From the first line to the last, print the records exactly, leaving out the pictures.

*** Material supplied

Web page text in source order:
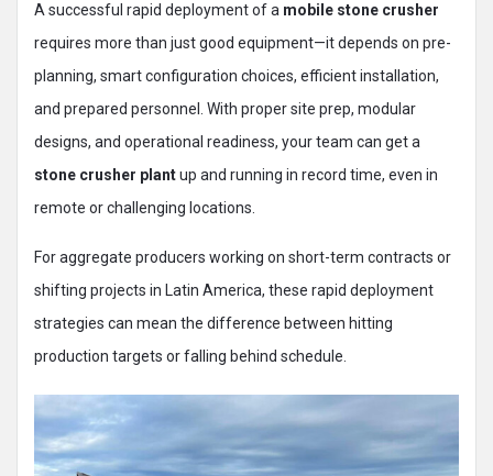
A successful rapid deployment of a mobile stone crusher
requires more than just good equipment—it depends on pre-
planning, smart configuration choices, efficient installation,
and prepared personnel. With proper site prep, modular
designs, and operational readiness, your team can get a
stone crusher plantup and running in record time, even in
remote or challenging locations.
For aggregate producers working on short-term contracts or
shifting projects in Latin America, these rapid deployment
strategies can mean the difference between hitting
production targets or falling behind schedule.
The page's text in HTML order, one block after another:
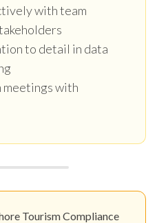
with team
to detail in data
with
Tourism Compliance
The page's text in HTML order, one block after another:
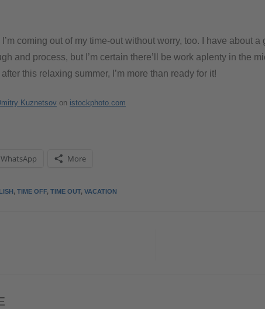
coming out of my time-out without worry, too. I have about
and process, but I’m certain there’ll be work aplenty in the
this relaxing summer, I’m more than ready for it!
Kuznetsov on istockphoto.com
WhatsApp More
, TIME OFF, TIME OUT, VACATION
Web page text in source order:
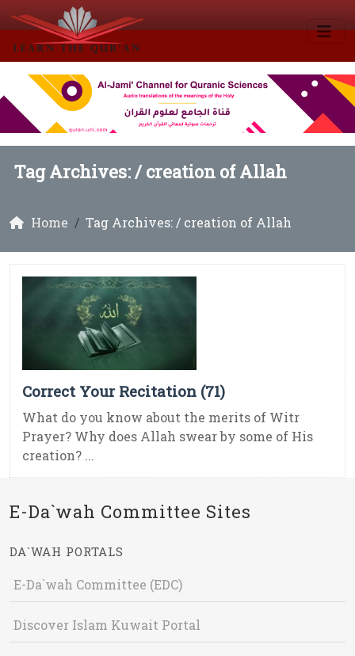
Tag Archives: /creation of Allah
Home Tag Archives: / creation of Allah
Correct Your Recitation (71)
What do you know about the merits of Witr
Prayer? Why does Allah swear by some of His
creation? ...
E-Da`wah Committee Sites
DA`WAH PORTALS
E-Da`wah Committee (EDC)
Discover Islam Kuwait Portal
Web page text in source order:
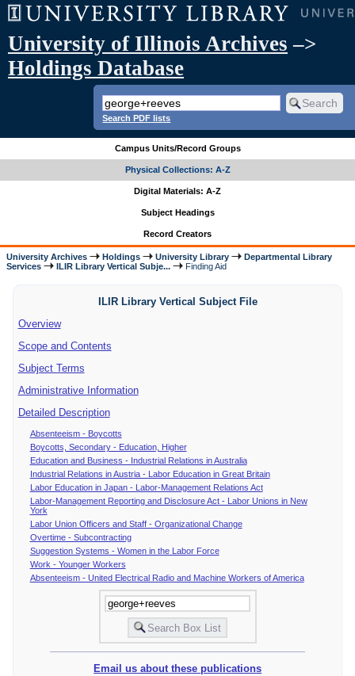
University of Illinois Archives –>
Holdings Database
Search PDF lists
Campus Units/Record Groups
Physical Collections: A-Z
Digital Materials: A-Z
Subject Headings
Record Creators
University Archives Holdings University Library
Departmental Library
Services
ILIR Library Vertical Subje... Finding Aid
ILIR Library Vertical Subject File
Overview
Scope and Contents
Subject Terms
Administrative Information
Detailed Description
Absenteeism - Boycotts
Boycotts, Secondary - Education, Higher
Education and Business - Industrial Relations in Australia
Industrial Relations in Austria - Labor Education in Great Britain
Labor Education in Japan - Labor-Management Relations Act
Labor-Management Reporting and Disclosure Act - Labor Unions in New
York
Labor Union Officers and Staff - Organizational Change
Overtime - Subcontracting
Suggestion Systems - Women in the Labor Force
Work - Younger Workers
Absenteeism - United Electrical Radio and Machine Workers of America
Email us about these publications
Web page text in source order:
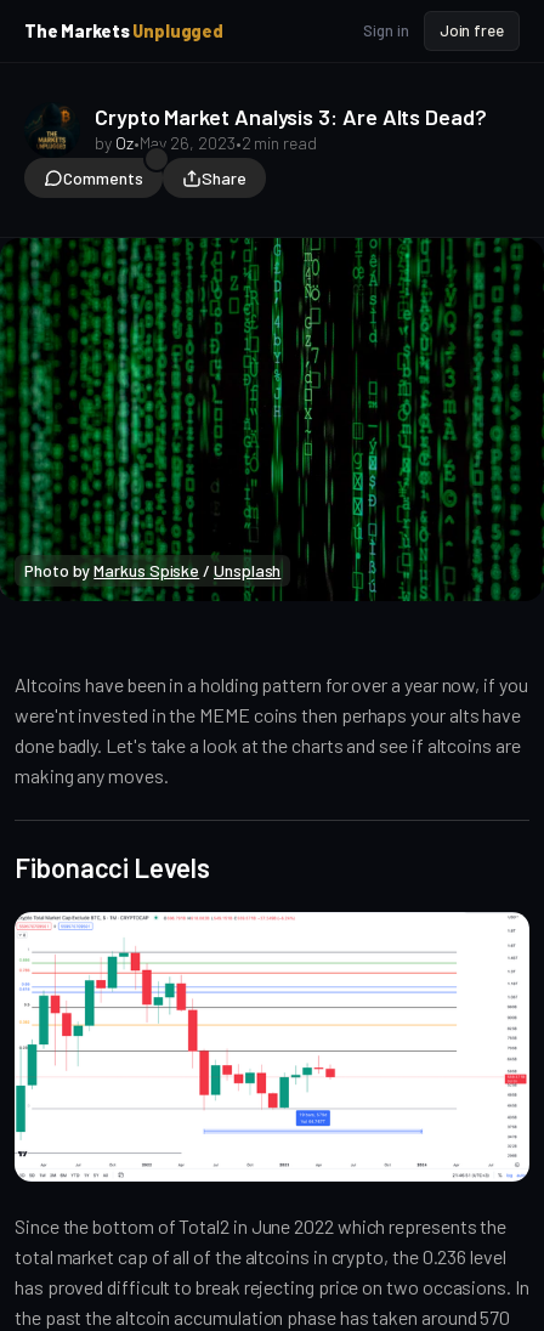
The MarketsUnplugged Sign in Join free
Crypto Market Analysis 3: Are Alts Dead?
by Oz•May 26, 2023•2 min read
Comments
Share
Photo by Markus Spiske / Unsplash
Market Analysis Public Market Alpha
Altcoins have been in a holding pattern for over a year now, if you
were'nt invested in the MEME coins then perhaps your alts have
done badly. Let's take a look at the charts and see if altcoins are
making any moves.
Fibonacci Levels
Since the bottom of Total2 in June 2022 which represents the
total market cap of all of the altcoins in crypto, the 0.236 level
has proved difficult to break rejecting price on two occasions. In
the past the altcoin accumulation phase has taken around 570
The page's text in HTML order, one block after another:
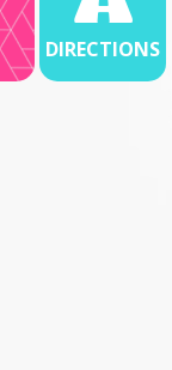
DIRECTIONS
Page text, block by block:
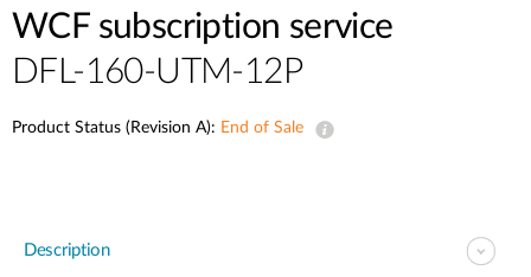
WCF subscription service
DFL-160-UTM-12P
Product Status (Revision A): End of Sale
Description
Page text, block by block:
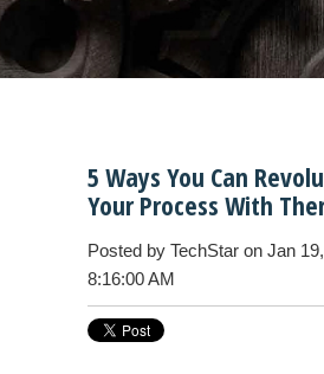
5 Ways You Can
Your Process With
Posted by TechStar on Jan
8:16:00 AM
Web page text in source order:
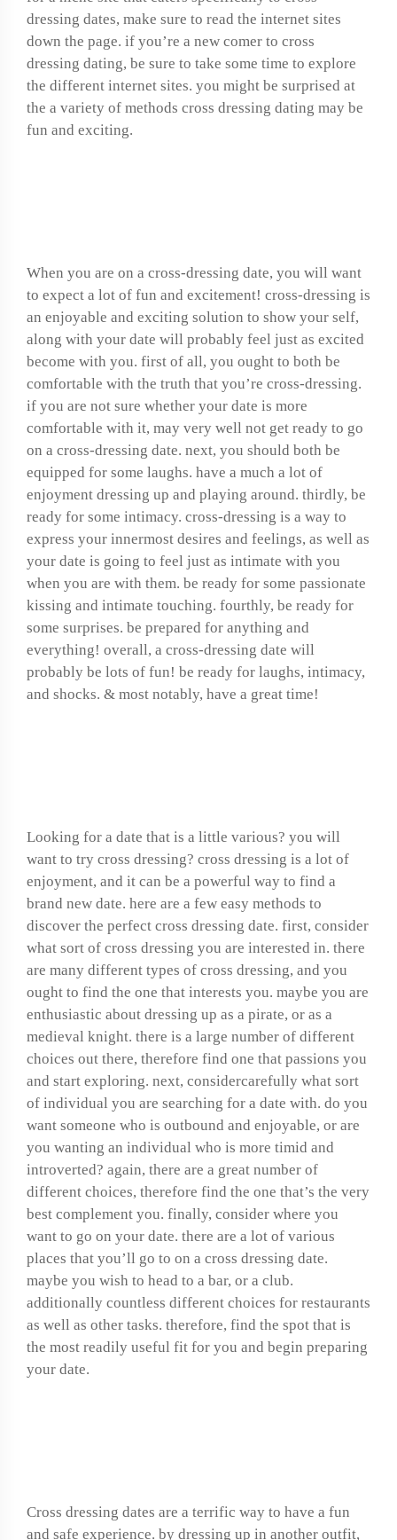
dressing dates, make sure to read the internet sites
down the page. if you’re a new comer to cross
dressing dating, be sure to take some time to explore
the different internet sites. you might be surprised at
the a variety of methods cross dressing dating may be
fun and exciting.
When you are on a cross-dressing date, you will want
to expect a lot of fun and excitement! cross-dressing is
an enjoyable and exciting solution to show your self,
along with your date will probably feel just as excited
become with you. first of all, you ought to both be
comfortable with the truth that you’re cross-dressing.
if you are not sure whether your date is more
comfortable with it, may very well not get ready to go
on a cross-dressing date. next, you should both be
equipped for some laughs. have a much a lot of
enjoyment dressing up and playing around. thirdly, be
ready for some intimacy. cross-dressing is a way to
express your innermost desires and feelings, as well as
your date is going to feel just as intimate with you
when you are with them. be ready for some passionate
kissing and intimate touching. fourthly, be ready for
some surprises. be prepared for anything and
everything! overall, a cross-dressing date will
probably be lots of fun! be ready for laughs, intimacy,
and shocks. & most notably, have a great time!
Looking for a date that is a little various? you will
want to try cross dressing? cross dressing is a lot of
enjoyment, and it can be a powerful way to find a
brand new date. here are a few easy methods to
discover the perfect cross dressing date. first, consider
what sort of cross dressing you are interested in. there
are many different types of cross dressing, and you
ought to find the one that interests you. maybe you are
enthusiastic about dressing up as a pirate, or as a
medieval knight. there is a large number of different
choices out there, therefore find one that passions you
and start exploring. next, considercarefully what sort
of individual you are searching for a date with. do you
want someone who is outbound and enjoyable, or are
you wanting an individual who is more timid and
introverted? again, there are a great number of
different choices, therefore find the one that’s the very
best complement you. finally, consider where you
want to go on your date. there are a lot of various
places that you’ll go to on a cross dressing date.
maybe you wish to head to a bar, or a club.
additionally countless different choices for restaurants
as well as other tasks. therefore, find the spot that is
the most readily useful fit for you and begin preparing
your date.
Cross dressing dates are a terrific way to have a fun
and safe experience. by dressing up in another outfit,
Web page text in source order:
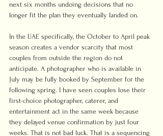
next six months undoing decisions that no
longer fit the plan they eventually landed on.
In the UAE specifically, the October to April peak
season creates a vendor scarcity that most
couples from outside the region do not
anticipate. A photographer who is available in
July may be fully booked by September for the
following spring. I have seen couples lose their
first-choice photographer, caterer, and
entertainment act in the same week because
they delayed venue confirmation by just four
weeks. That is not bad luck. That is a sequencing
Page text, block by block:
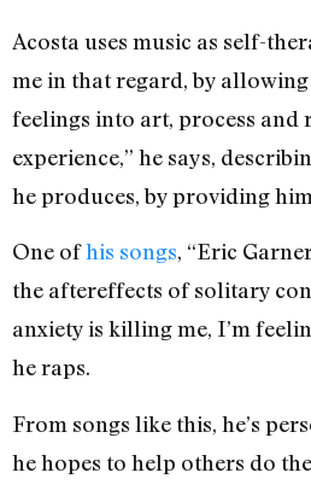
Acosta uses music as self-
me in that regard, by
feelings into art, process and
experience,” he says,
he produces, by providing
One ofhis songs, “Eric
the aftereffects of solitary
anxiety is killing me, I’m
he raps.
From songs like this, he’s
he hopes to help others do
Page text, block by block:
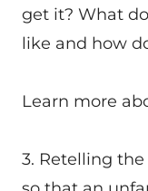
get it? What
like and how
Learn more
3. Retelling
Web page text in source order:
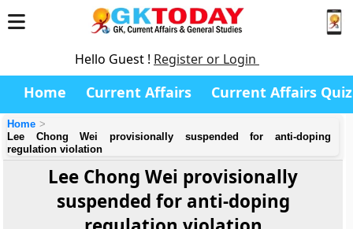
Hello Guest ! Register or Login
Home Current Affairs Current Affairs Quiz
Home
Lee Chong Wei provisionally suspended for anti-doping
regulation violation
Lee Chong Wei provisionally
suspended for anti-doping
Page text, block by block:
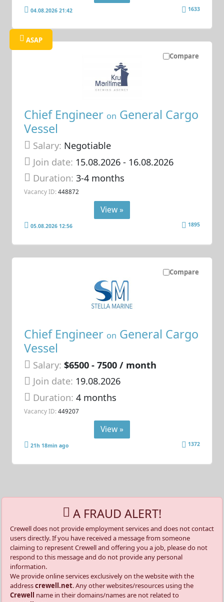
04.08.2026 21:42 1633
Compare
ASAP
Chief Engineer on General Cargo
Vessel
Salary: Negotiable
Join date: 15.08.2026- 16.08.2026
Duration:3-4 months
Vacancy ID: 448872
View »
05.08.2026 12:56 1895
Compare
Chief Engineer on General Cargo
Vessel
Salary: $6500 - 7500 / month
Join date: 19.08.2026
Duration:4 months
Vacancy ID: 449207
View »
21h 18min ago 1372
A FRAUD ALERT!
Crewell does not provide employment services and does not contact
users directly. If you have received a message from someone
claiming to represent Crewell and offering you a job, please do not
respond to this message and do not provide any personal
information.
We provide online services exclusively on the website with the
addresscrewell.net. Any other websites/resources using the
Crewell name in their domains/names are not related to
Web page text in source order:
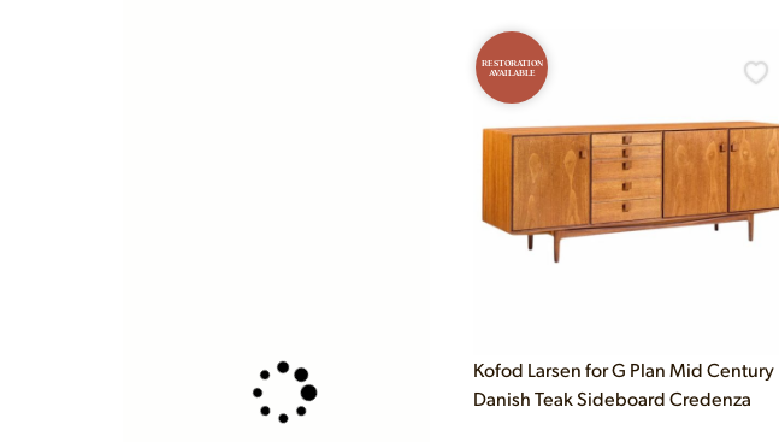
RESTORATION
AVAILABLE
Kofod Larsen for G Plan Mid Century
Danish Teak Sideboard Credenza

******

■ **Expected output**:
Web page text in source order:
A successful rapid deployment of a mobile stone crusher
requires more than just good equipment—it depends on pre-
planning, smart configuration choices, efficient installation,
and prepared personnel. With proper site prep, modular
designs, and operational readiness, your team can get a
stone crusher plantup and running in record time, even in
remote or challenging locations.
For aggregate producers working on short-term contracts or
shifting projects in Latin America, these rapid deployment
strategies can mean the difference between hitting
production targets or falling behind schedule.
The page's text in HTML order, one block after another:
with team
to detail in data
with
Tourism Compliance
The page's text in HTML order, one block after another:
coming out of my time-out without worry, too. I have about
and process, but I’m certain there’ll be work aplenty in the
this relaxing summer, I’m more than ready for it!
Kuznetsov on istockphoto.com
WhatsApp More
, TIME OFF, TIME OUT, VACATION
Web page text in source order:
Tag Archives: /creation of Allah
Home Tag Archives: / creation of Allah
Correct Your Recitation (71)
What do you know about the merits of Witr
Prayer? Why does Allah swear by some of His
creation? ...
E-Da`wah Committee Sites
DA`WAH PORTALS
E-Da`wah Committee (EDC)
Discover Islam Kuwait Portal
Web page text in source order:
University of Illinois Archives –>
Holdings Database
Search PDF lists
Campus Units/Record Groups
Physical Collections: A-Z
Digital Materials: A-Z
Subject Headings
Record Creators
University Archives Holdings University Library
Departmental Library
Services
ILIR Library Vertical Subje... Finding Aid
ILIR Library Vertical Subject File
Overview
Scope and Contents
Subject Terms
Administrative Information
Detailed Description
Absenteeism - Boycotts
Boycotts, Secondary - Education, Higher
Education and Business - Industrial Relations in Australia
Industrial Relations in Austria - Labor Education in Great Britain
Labor Education in Japan - Labor-Management Relations Act
Labor-Management Reporting and Disclosure Act - Labor Unions in New
York
Labor Union Officers and Staff - Organizational Change
Overtime - Subcontracting
Suggestion Systems - Women in the Labor Force
Work - Younger Workers
Absenteeism - United Electrical Radio and Machine Workers of America
Email us about these publications
Web page text in source order:
The MarketsUnplugged Sign in Join free
Crypto Market Analysis 3: Are Alts Dead?
by Oz•May 26, 2023•2 min read
Comments
Share
Photo by Markus Spiske / Unsplash
Market Analysis Public Market Alpha
Altcoins have been in a holding pattern for over a year now, if you
were'nt invested in the MEME coins then perhaps your alts have
done badly. Let's take a look at the charts and see if altcoins are
making any moves.
Fibonacci Levels
Since the bottom of Total2 in June 2022 which represents the
total market cap of all of the altcoins in crypto, the 0.236 level
has proved difficult to break rejecting price on two occasions. In
the past the altcoin accumulation phase has taken around 570
The page's text in HTML order, one block after another:
DIRECTIONS
Page text, block by block:
WCF subscription service
DFL-160-UTM-12P
Product Status (Revision A): End of Sale
Description
Page text, block by block:
5 Ways You Can
Your Process With
Posted by TechStar on Jan
8:16:00 AM
Web page text in source order:
dressing dates, make sure to read the internet sites
down the page. if you’re a new comer to cross
dressing dating, be sure to take some time to explore
the different internet sites. you might be surprised at
the a variety of methods cross dressing dating may be
fun and exciting.
When you are on a cross-dressing date, you will want
to expect a lot of fun and excitement! cross-dressing is
an enjoyable and exciting solution to show your self,
along with your date will probably feel just as excited
become with you. first of all, you ought to both be
comfortable with the truth that you’re cross-dressing.
if you are not sure whether your date is more
comfortable with it, may very well not get ready to go
on a cross-dressing date. next, you should both be
equipped for some laughs. have a much a lot of
enjoyment dressing up and playing around. thirdly, be
ready for some intimacy. cross-dressing is a way to
express your innermost desires and feelings, as well as
your date is going to feel just as intimate with you
when you are with them. be ready for some passionate
kissing and intimate touching. fourthly, be ready for
some surprises. be prepared for anything and
everything! overall, a cross-dressing date will
probably be lots of fun! be ready for laughs, intimacy,
and shocks. & most notably, have a great time!
Looking for a date that is a little various? you will
want to try cross dressing? cross dressing is a lot of
enjoyment, and it can be a powerful way to find a
brand new date. here are a few easy methods to
discover the perfect cross dressing date. first, consider
what sort of cross dressing you are interested in. there
are many different types of cross dressing, and you
ought to find the one that interests you. maybe you are
enthusiastic about dressing up as a pirate, or as a
medieval knight. there is a large number of different
choices out there, therefore find one that passions you
and start exploring. next, considercarefully what sort
of individual you are searching for a date with. do you
want someone who is outbound and enjoyable, or are
you wanting an individual who is more timid and
introverted? again, there are a great number of
different choices, therefore find the one that’s the very
best complement you. finally, consider where you
want to go on your date. there are a lot of various
places that you’ll go to on a cross dressing date.
maybe you wish to head to a bar, or a club.
additionally countless different choices for restaurants
as well as other tasks. therefore, find the spot that is
the most readily useful fit for you and begin preparing
your date.
Cross dressing dates are a terrific way to have a fun
and safe experience. by dressing up in another outfit,
Web page text in source order:
next six months undoing decisions that no
longer fit the plan they eventually landed on.
In the UAE specifically, the October to April peak
season creates a vendor scarcity that most
couples from outside the region do not
anticipate. A photographer who is available in
July may be fully booked by September for the
following spring. I have seen couples lose their
first-choice photographer, caterer, and
entertainment act in the same week because
they delayed venue confirmation by just four
weeks. That is not bad luck. That is a sequencing
Page text, block by block:
Acosta uses music as self-
me in that regard, by
feelings into art, process and
experience,” he says,
he produces, by providing
One ofhis songs, “Eric
the aftereffects of solitary
anxiety is killing me, I’m
he raps.
From songs like this, he’s
he hopes to help others do
Page text, block by block:
get it? What
like and how
Learn more
3. Retelling
Web page text in source order:
Hello Guest ! Register or Login
Home Current Affairs Current Affairs Quiz
Home
Lee Chong Wei provisionally suspended for anti-doping
regulation violation
Lee Chong Wei provisionally
suspended for anti-doping
Page text, block by block:
04.08.2026 21:42 1633
Compare
ASAP
Chief Engineer on General Cargo
Vessel
Salary: Negotiable
Join date: 15.08.2026- 16.08.2026
Duration:3-4 months
Vacancy ID: 448872
View »
05.08.2026 12:56 1895
Compare
Chief Engineer on General Cargo
Vessel
Salary: $6500 - 7500 / month
Join date: 19.08.2026
Duration:4 months
Vacancy ID: 449207
View »
21h 18min ago 1372
A FRAUD ALERT!
Crewell does not provide employment services and does not contact
users directly. If you have received a message from someone
claiming to represent Crewell and offering you a job, please do not
respond to this message and do not provide any personal
information.
We provide online services exclusively on the website with the
addresscrewell.net. Any other websites/resources using the
Crewell name in their domains/names are not related to
Web page text in source order:
RESTORATION
AVAILABLE
Kofod Larsen for G Plan Mid Century
Danish Teak Sideboard Credenza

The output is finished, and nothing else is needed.